Repeat word for word the lines from the top of the records through the line containing "Note that there", and skip the pictures.
=== Section Start ===
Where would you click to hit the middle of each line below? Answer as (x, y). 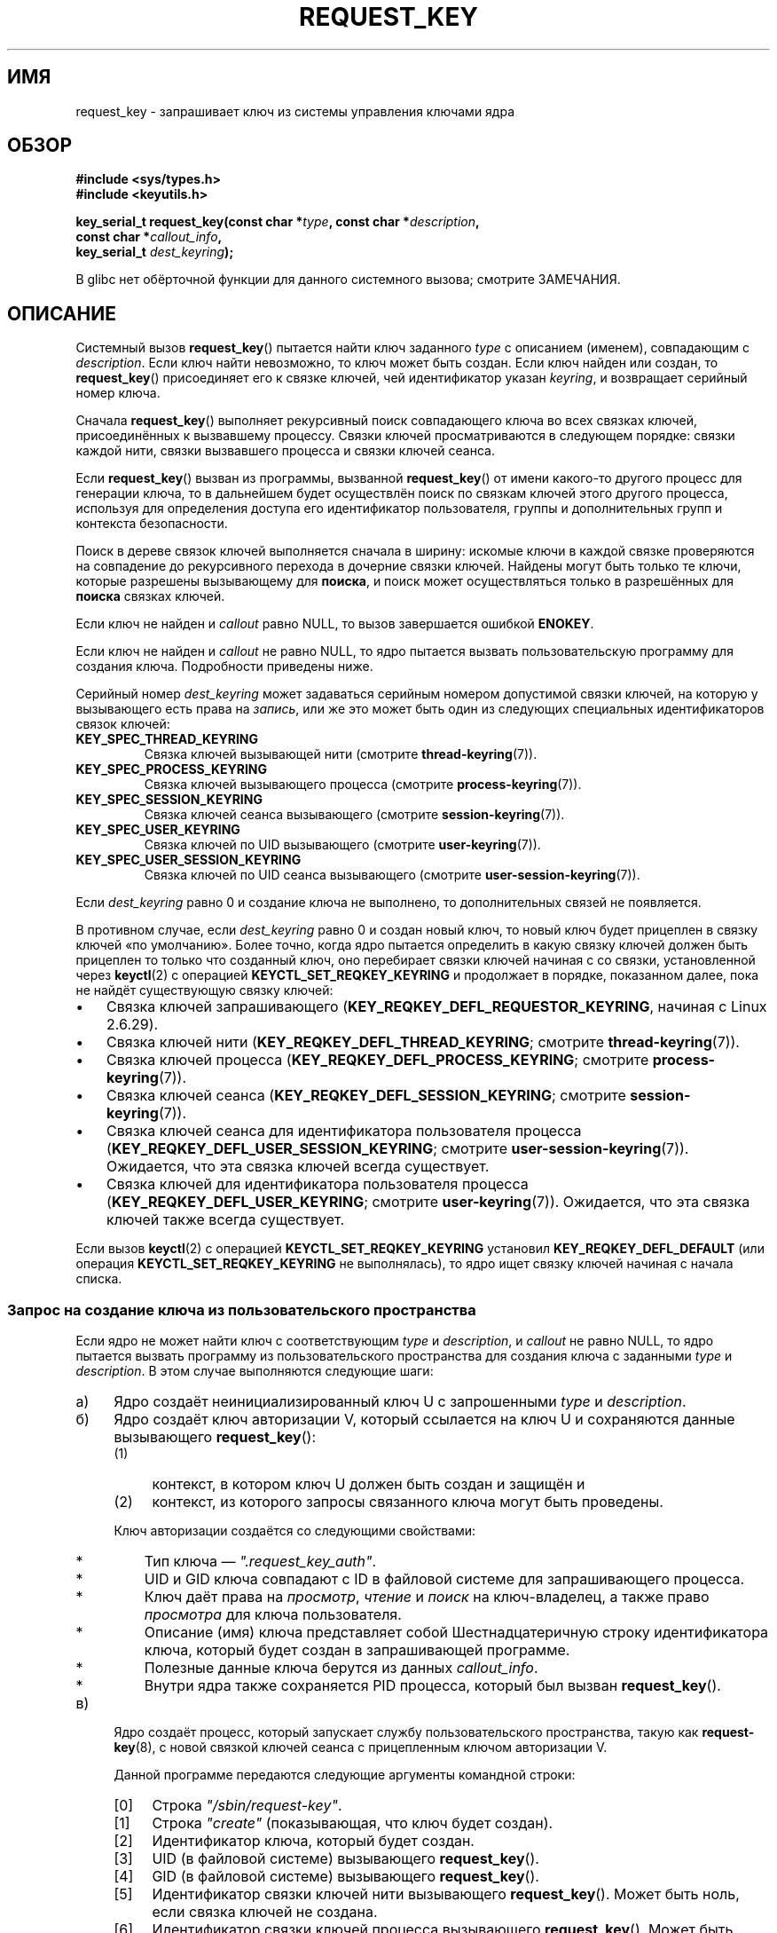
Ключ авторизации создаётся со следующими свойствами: (295, 1531)
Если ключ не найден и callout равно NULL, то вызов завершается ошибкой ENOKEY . (335, 624)
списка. (99, 1279)
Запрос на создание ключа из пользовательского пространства (242, 1310)
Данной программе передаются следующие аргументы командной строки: (345, 1775)
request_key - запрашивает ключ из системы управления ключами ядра (295, 111)
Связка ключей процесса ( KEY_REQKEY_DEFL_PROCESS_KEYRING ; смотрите (378, 1060)
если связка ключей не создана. (265, 1912)
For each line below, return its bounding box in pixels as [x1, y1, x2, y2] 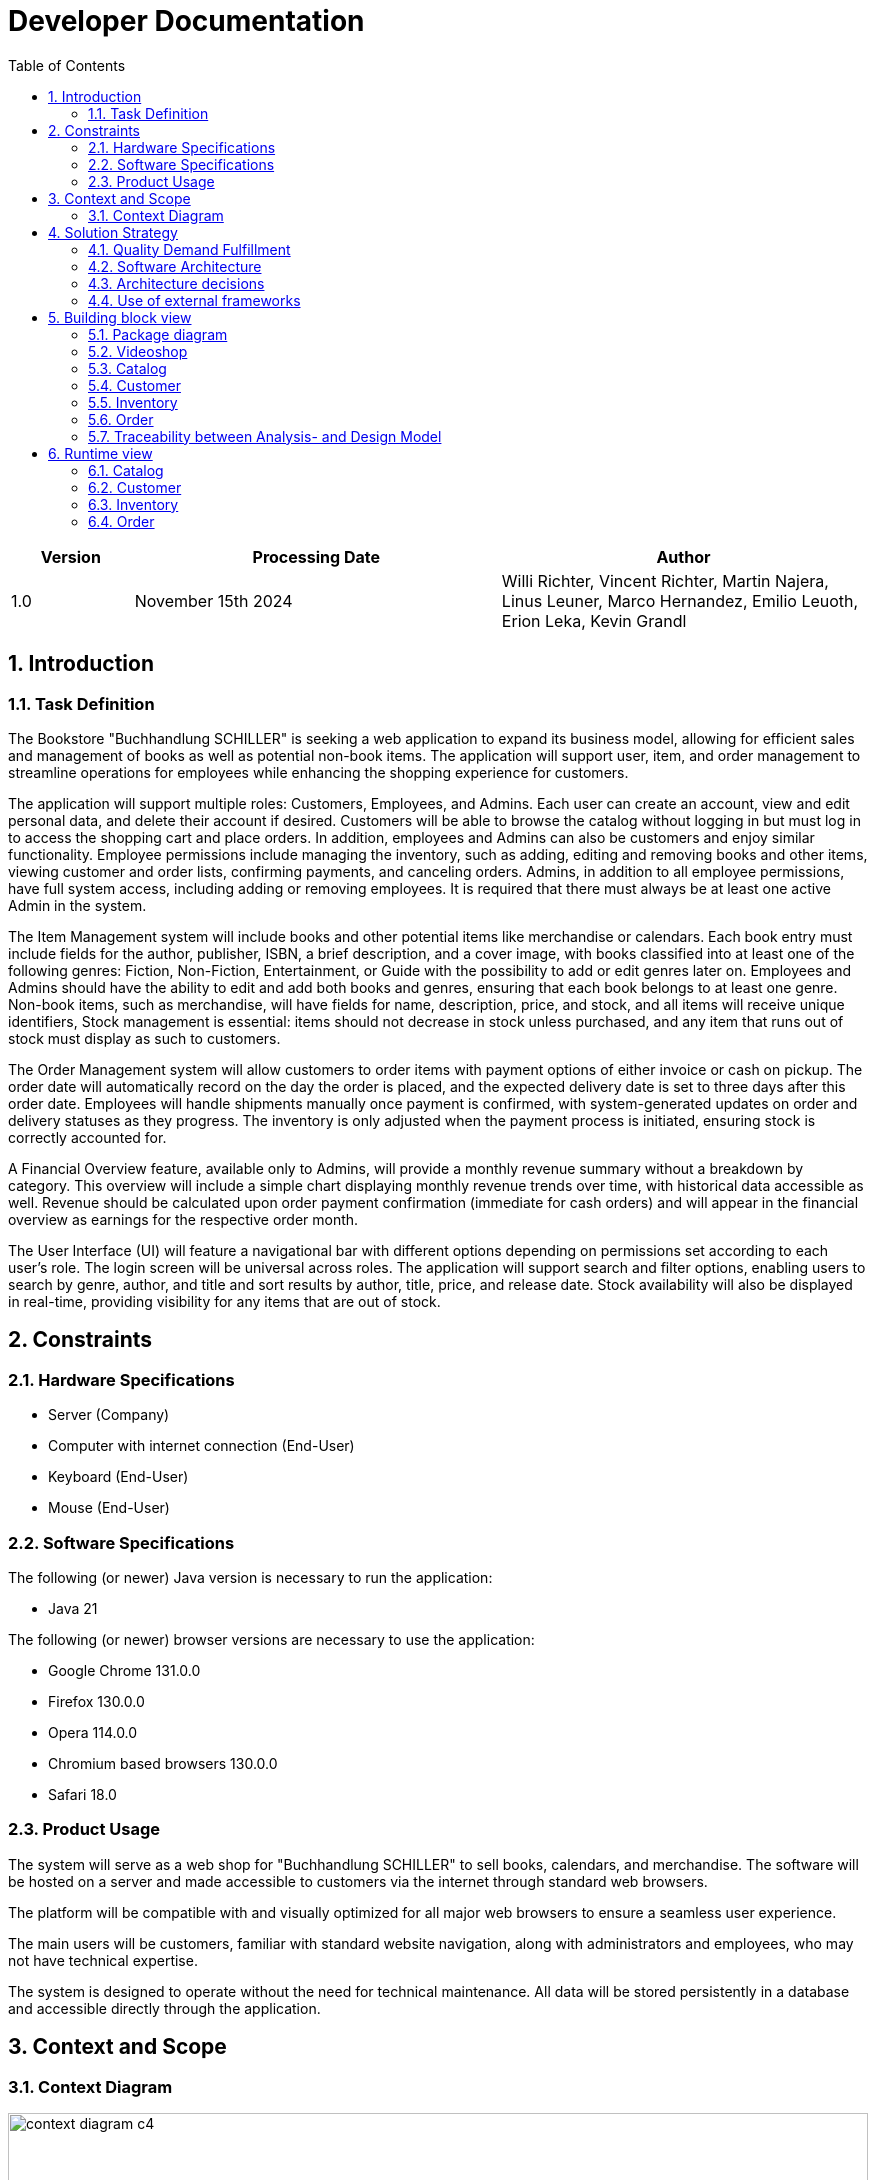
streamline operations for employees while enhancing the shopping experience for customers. [8, 763, 629, 781]
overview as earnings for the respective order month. [8, 1210, 359, 1228]
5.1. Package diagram [88, 325, 228, 343]
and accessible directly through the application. [8, 1999, 321, 2017]
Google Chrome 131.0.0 [48, 1661, 201, 1679]
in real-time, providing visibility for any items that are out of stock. [8, 1292, 441, 1310]
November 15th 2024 [134, 590, 293, 611]
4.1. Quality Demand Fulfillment [88, 240, 291, 258]
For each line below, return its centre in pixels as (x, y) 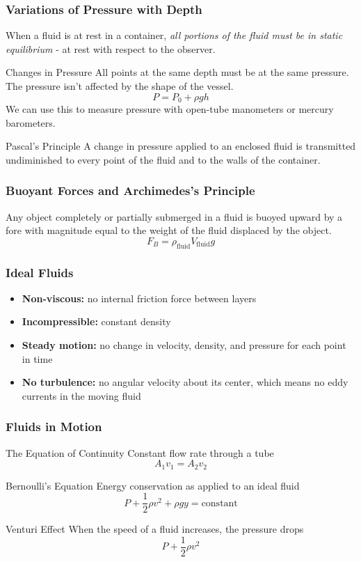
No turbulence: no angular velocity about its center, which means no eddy (185, 382)
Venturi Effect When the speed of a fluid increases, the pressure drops (155, 529)
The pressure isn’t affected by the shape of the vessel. (120, 86)
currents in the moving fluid (81, 395)
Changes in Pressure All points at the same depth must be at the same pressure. (177, 72)
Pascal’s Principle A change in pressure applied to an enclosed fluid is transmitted (181, 146)
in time (37, 358)
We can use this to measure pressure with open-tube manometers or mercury (170, 109)
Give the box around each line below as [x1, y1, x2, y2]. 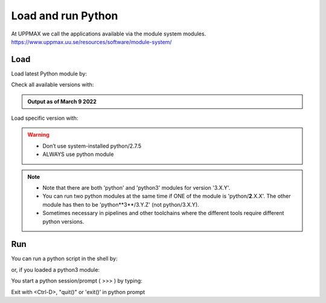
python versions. [42, 217, 85, 225]
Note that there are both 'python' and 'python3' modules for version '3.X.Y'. [42, 184, 231, 191]
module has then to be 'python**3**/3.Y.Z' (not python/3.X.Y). [42, 201, 199, 208]
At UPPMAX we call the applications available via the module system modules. [11, 30, 206, 37]
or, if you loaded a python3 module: [11, 266, 100, 273]
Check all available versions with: [11, 81, 94, 89]
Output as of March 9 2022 [27, 98, 97, 105]
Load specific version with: [11, 114, 78, 122]
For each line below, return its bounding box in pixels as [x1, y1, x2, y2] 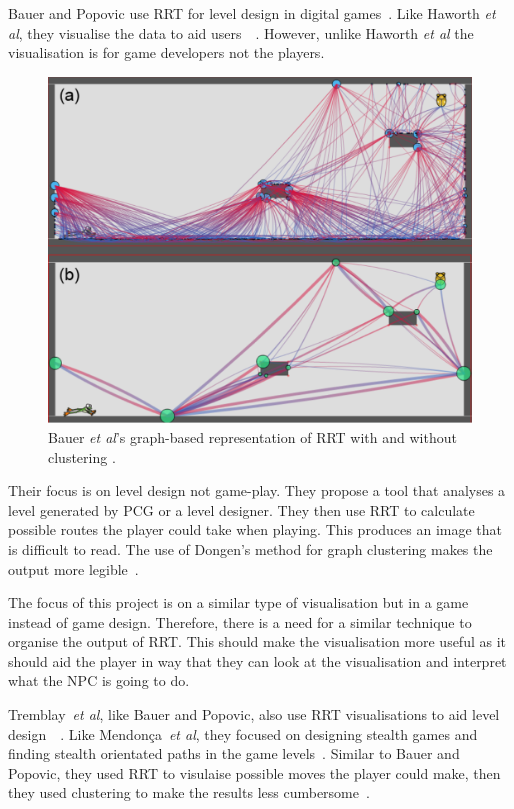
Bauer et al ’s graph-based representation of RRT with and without [48, 426, 457, 447]
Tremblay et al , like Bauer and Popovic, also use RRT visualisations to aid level [8, 704, 500, 725]
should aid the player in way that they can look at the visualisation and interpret [8, 650, 507, 671]
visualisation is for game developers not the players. [8, 42, 325, 63]
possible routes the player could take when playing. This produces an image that [8, 519, 503, 540]
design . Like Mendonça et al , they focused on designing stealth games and [8, 723, 478, 744]
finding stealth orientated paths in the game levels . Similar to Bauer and [8, 743, 460, 764]
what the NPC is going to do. [8, 670, 190, 691]
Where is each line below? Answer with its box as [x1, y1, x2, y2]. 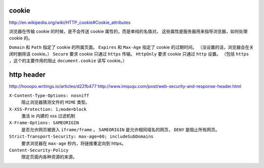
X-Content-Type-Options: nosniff [9, 93, 89, 98]
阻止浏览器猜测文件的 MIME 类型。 [21, 99, 90, 105]
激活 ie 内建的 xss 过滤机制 [21, 113, 75, 119]
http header [9, 71, 46, 79]
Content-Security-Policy [9, 147, 68, 153]
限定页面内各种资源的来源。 [21, 154, 77, 160]
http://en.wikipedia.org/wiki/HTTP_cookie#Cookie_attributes [9, 20, 131, 25]
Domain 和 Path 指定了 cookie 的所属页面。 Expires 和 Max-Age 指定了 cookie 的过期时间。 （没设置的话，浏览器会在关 [9, 44, 254, 50]
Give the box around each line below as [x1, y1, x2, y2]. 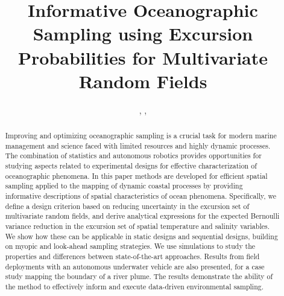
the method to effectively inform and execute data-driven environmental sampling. [5, 281, 264, 291]
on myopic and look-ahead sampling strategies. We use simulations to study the [5, 241, 256, 251]
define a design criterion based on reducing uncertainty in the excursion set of [5, 201, 250, 211]
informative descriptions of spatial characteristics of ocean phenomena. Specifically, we [5, 191, 277, 201]
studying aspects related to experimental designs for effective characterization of [5, 161, 257, 171]
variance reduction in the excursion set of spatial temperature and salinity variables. [5, 220, 270, 231]
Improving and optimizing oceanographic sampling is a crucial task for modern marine [5, 130, 277, 141]
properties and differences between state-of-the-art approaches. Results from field [5, 251, 260, 261]
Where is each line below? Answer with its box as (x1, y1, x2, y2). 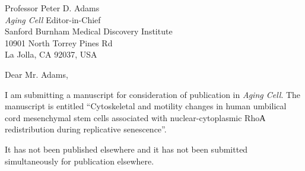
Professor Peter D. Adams (5, 2, 100, 14)
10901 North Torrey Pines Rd (5, 36, 113, 49)
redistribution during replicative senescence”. (5, 123, 167, 135)
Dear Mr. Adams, (5, 68, 68, 80)
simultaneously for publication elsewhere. (5, 154, 154, 167)
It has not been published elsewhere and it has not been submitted (5, 142, 248, 155)
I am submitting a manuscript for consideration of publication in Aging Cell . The (5, 88, 301, 100)
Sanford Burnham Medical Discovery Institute (5, 25, 173, 37)
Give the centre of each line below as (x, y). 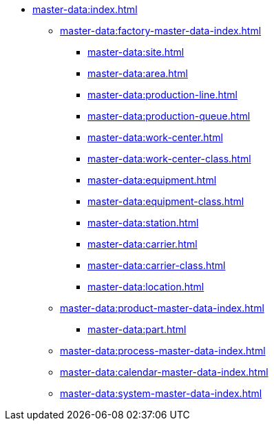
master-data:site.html (136, 52)
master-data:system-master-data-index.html (161, 393)
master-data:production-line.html (162, 95)
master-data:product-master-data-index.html (162, 308)
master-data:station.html (143, 223)
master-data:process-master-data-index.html (163, 351)
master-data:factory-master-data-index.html (161, 31)
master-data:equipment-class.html (166, 201)
=== Section End ===
Problem solution:
Where would you click to hit the middle of each line below? Answer as (x, y). 
Ключ авторизации создаётся со следующими свойствами: (295, 1531)
Если ключ не найден и callout равно NULL, то вызов завершается ошибкой ENOKEY . (335, 624)
списка. (99, 1279)
Запрос на создание ключа из пользовательского пространства (242, 1310)
Данной программе передаются следующие аргументы командной строки: (345, 1775)
request_key - запрашивает ключ из системы управления ключами ядра (295, 111)
Связка ключей процесса ( KEY_REQKEY_DEFL_PROCESS_KEYRING ; смотрите (378, 1060)
если связка ключей не создана. (265, 1912)
For each line below, return its bounding box in pixels as [x1, y1, x2, y2] 
streamline operations for employees while enhancing the shopping experience for customers. [8, 763, 629, 781]
overview as earnings for the respective order month. [8, 1210, 359, 1228]
5.1. Package diagram [88, 325, 228, 343]
and accessible directly through the application. [8, 1999, 321, 2017]
Google Chrome 131.0.0 [48, 1661, 201, 1679]
in real-time, providing visibility for any items that are out of stock. [8, 1292, 441, 1310]
November 15th 2024 [134, 590, 293, 611]
4.1. Quality Demand Fulfillment [88, 240, 291, 258]
For each line below, return its centre in pixels as (x, y) 
No turbulence: no angular velocity about its center, which means no eddy (185, 382)
Venturi Effect When the speed of a fluid increases, the pressure drops (155, 529)
The pressure isn’t affected by the shape of the vessel. (120, 86)
currents in the moving fluid (81, 395)
Changes in Pressure All points at the same depth must be at the same pressure. (177, 72)
Pascal’s Principle A change in pressure applied to an enclosed fluid is transmitted (181, 146)
in time (37, 358)
We can use this to measure pressure with open-tube manometers or mercury (170, 109)
Give the box around each line below as [x1, y1, x2, y2]. 
python versions. [42, 217, 85, 225]
Note that there are both 'python' and 'python3' modules for version '3.X.Y'. [42, 184, 231, 191]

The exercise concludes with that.